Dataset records
┄┄┄┄┄┄

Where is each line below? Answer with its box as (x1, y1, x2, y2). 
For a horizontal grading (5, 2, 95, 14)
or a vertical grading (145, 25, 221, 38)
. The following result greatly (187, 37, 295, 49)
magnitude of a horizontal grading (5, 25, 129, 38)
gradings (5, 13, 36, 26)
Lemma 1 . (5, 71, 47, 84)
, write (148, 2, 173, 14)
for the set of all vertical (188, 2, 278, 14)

┄┄┄┄┄┄

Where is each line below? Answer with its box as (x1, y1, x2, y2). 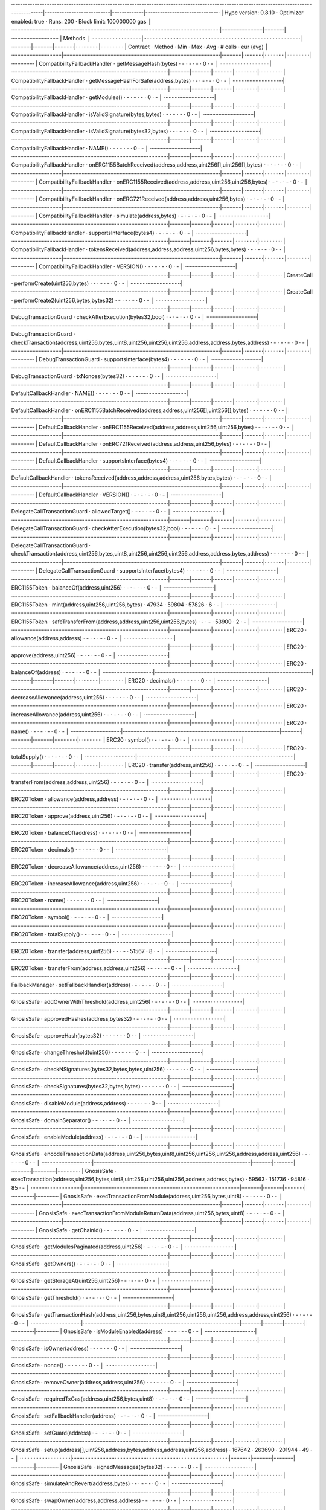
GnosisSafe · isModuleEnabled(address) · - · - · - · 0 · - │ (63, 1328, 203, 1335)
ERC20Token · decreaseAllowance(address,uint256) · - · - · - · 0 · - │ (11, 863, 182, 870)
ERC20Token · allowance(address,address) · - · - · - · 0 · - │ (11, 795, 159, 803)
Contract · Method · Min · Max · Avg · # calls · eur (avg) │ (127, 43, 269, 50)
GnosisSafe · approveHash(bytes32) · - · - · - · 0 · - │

┄┄┄┄┄┄

§ **What to do**: Your answer should be each line of the data that contains the word "vertical", copied as it stands.

§ **Reply to the exercise**:
or a vertical grading (145, 25, 221, 38)
for the set of all vertical (188, 2, 278, 14)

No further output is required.